━━━━━ DATA FOR ANALYSIS
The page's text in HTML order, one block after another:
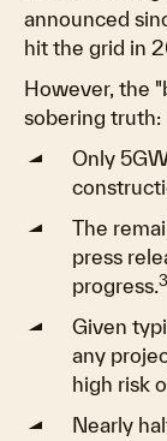
announced
hit the grid in
However, the
sobering truth:
Only
The
press
progress.3
Given
any
high risk
Nearly
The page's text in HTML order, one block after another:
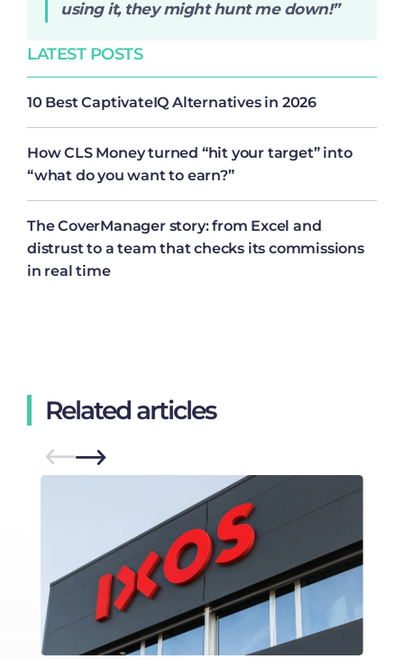
LATEST POSTS
10 Best CaptivateIQ Alternatives in 2026
How CLS Money turned “hit your target” into
“what do you want to earn?”
The CoverManager story: from Excel and
distrust to a team that checks its commissions
in real time
using it, they might hunt me down!”
Related articles
━━━━━━━━━━
With images left out, the data must be transcribed exactly.

The page's text in HTML order, one block after another:
announced
hit the grid in
However, the
sobering truth:
Only
The
press
progress.3
Given
any
high risk
Nearly
The page's text in HTML order, one block after another:
LATEST POSTS
10 Best CaptivateIQ Alternatives in 2026
How CLS Money turned “hit your target” into
“what do you want to earn?”
The CoverManager story: from Excel and
distrust to a team that checks its commissions
in real time
using it, they might hunt me down!”
Related articles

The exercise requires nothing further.